Wubitu Hailu Gebrekristos – Kulich Youth Reproductive Health and Development Organization (KYRHDO), Ethiopia
December, 2007
Wubitu Hailu Gebrekristos, a nurse from Addis Ababa, currently serves as a UNICEF consultant. Prior to serving in the position, Wubitu was a clinical nurse in government health centers, NGOs and factory clinics. She joined the Red Cross Society, and managed the Sudanese refugees program established by UNHCR. She also worked with Pathfinder, Action Aid, UNICEF, and UNFPA and served as consultant for WHO. She founded the Kulich Youth Reproductive Health and Development Organization in 2003, and served as managing director from 2004-2006.
The HIV/SRH Integration site interviewed Wubitu Hailu about her experience with providing integrated services in Ethiopia.
Can you provide background information on the HIV/AIDS and sexual and reproductive health situation in your country?
HIV/AIDS
HIV was first detected in Ethiopia in 1984 and the first two AIDS cases were reported in 1986. A National HIV/AIDS taskforce was established in 1985 and the National AIDS Control Program (NACP) was established at a Department level at the MOH in 1987. HIV/AIDS surveillance activities began in 1989. There are many factors that promote the spread of the disease including the presence of sexually transmitted infections, gender inequality, multiple sexual partners, prostitution, men with disposable income, alcohol, unsafe blood transfusion, and transmission from infected mothers to their fetus/child during pregnancy and breastfeeding.
Two medium-term prevention and control plans were designed and implemented in 1989 and 1996, respectively. The HIV/AIDS Policy was formulated by the Ministry of Health (MOH) and adopted by the Council of Ministers in 1998. This created an enabling environment for HIV/AIDS prevention and control.
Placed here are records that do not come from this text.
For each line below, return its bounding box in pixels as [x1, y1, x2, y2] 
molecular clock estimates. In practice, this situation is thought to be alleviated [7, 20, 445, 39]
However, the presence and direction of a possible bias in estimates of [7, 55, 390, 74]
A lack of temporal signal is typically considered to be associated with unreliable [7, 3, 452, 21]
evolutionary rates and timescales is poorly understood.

The policy supplemented several policies such as the Health Policy, Women's Policy, and the Education and Training Policy calling for a multisectoral response; guaranteeing rights for People Living With HIV/AIDS (PLWHA); and facilitating the development of policies; e.g., on the supply and use of antiretroviral (ARV) drugs, among other things.
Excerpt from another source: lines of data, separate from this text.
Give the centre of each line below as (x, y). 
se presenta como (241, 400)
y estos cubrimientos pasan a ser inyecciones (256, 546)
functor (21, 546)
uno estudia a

The HIV/AIDS Prevention and Control Office (HAPCO) was established in 2002 after 2 years of functioning as the National HIV/AIDS Council Secretariat (NACS). It had developed and implemented a five year (2000-2004) national strategic framework as part of the national response to HIV/AIDS. Several priority interventions were implemented and several targets were successfully achieved in this period. The strategic plan for the succeeding four years (2005-2008) focuses on the provision of preventive, care, support and treatment services and stipulated ambitious targets.
Encouraging achievements have been seen within the last one and half years of the start of the implementation of the five years strategic plan. These include training and deployment of health extension workers who are implementing the health extension package, the construction and furnishing of various health institutions especially in rural areas, the massive scale-up of ART, HCT and PMTCT services and the massive involvements of communities in the provision of IEC/BCC, social care and support and other activities.
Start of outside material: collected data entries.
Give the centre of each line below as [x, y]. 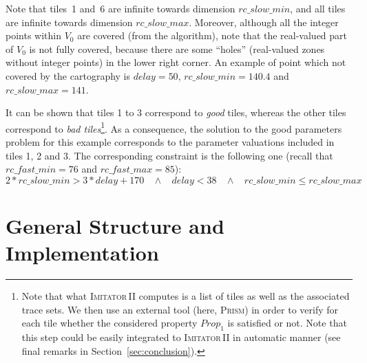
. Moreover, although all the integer [264, 22]
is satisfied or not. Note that [287, 323]
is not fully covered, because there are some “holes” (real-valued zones [177, 48]
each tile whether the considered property [109, 323]
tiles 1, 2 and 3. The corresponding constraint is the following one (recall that [169, 155]
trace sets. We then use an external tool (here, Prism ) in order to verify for [180, 309]
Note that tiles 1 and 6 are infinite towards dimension [120, 8]
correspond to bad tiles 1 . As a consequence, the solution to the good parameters [174, 127]

According to the MOH report, AIDS in Ethiopia 6th edition, national HIV/AIDS prevalence in Ethiopia in the year 2005 was 3.5 % and the number of people living with the virus decreased from 1.5 million in the year 2003 to 1.3 million people in 2005. According to the MOH, currently one out of 13 adults in the country is positive. Unless various measures are taken to mitigate the prevalence of HIV/AIDS by all concerned bodies, projections reveal that adult prevalence rate will reach 9% by 2007 and the total number of infected people would increase to 4.7 million by 2014 (MOH, 1998).
Despite early preparation to mitigate the situation, the country ranks among the top 15 countries in the world with regard to the prevalence of HIV/AIDS.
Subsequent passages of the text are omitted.